COSTA: This isn't 1973, 1974, there's a conservative media complex, a Republican Party that goes beyond just Mitt Romney, the senator from Utah, Ben Sasse on Capitol Hill. There’s a whole group on the outside that's coming to the barricades for this President, and that's what the Republicans on Capitol Hill are looking at. 

STEELE: There's no Larry Hogan, Sr. in that building right now who’s going to say to the President of the United States, “Sir —

MATTHEWS: Okay.

COSTA: If they think it’s so bad, where is the challenger behind Bill Weld for 2020?

MATTHEWS: Let me ask you — does this come down to the — 

COSTA: Or Joe Walsh?

MATTHEWS: — question the fight's more important than the facts? 

Matthews then put his finger on one accurate reason why the right has stuck with the President, which was that “they're so angry, so resentful of the democratic, liberal establishment in this country that they see has been running this country for years.”

Steele agreed, but instead of leaving it at that, he took a pot shot at the party he’s supposedly a part of for being too partisan instead of, you know, putting country first (click “expand”):

STEELE: I think you just nailed — nailed it. That — that is the raison d'etre or whatever that nice little

MATTHEWS: Yeah, raison d'etre. 

STEELE: — yeah, that’s that French — that French phrase? Yeah that's that moment right there for them. That's what this fight is about. The partisanship has eclipsed the politics. The partisanship defines everything, and right now this is a fight to create the phalanx around the President, do or die. 
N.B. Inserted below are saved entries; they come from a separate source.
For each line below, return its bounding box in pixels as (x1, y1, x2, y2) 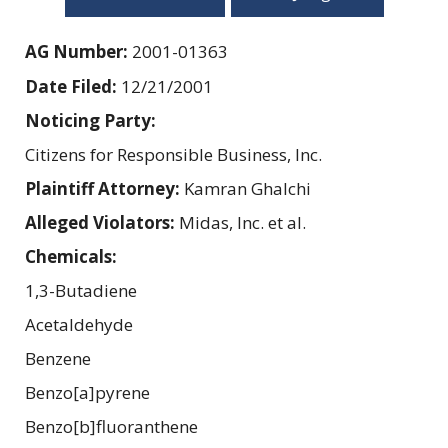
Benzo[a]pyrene (25, 380, 150, 404)
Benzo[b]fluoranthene (25, 414, 198, 438)
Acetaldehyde (25, 312, 133, 336)
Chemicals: (25, 244, 121, 268)
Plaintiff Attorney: (25, 176, 184, 200)
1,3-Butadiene (25, 278, 137, 302)
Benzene (25, 346, 91, 370)
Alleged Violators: (25, 210, 179, 234)
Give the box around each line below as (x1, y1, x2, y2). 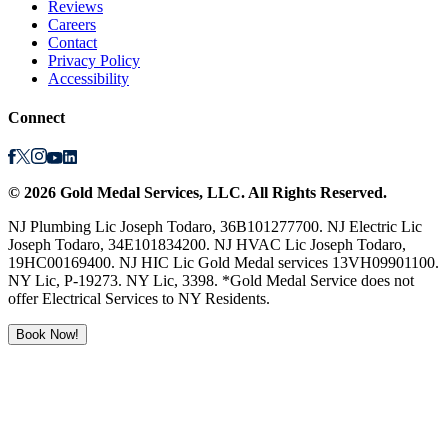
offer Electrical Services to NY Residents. (8, 290, 270, 308)
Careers (48, 15, 96, 33)
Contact (48, 33, 97, 51)
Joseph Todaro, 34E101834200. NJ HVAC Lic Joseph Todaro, (8, 236, 406, 254)
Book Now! (16, 327, 79, 343)
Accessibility (48, 69, 129, 87)
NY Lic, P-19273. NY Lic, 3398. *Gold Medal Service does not (8, 272, 414, 290)
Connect (8, 109, 65, 127)
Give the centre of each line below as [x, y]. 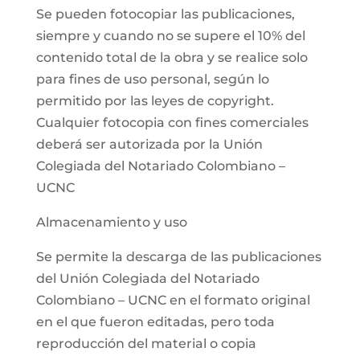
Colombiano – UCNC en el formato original [173, 300]
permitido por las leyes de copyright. [155, 101]
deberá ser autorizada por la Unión [149, 144]
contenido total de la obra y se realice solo [172, 57]
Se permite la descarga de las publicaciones [178, 257]
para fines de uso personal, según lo [152, 79]
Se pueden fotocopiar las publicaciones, [165, 14]
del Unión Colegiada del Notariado [147, 278]

COSTA: But there’s a lot of quiet. When I was roaming around the Senate today, a lot of senators when I wept up to them with the notebook and the recorder they said, “ah, no thanks, I haven't read the full complaint, haven't read the letter.”

STEELE: Right, right. 

MATTHEWS: Toomey said that on Sunday. 

COSTA: He kept saying it.

MATTHEWS: He kept saying I know nothing. He was Sergeant Schultz. I know nothing, right.
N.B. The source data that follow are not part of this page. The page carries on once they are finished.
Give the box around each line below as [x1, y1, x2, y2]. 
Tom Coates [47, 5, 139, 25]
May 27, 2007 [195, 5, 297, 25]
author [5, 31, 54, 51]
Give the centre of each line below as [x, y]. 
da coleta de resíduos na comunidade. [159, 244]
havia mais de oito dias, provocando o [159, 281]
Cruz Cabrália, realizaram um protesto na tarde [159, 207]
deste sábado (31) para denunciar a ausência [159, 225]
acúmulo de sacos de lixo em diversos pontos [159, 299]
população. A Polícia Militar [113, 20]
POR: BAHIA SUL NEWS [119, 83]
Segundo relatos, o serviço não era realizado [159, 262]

COSTA: A lot of these — if you're in a swing state, if you’re up in 2020, Susan Collins —

STEELE: Exactly.

COSTA: — Senator from Maine, she tells — she told me I don't want to comment because I could be a juror in the trial in the Senate. So they're all coming up with remarks that take them away from having to get in the fight. 
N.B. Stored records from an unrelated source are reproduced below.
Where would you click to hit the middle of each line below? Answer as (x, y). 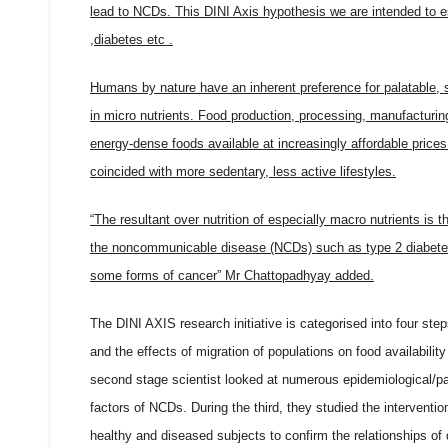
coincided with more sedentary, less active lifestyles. (243, 172)
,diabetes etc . (131, 40)
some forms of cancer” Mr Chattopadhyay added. (232, 276)
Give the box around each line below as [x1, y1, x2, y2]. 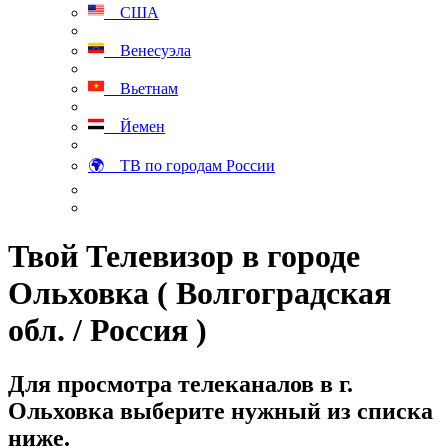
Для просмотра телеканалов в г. [8, 370, 353, 397]
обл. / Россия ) [8, 312, 207, 349]
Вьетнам [104, 80, 178, 97]
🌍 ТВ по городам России [88, 157, 275, 174]
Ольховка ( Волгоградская [8, 275, 391, 312]
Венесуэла [104, 42, 191, 59]
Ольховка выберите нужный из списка [8, 397, 433, 424]
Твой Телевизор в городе [8, 238, 360, 275]

While it wasn’t like his unsolicited pep talks over the last few days, Matthews concluded by insisting that Democrats must not wait much longer before they move forward with an impeachment vote before moving to the Senate trial to maximize the moment.

To see the relevant transcript from MSNBC’s Hardball on September 26, click “expand.”

MSNBC’s Hardball
September 26, 2019
7:48 p.m. Eastern

CONGRESSMAN MIKE TURNER (R-OH): I've read the complaint and I've read the transcript of the conversation with the President and the President of Ukraine. Concerning that conversation I want to say, President, this is not okay. That conversation is not okay, and I think it's disappointing to the American public when they read the transcript.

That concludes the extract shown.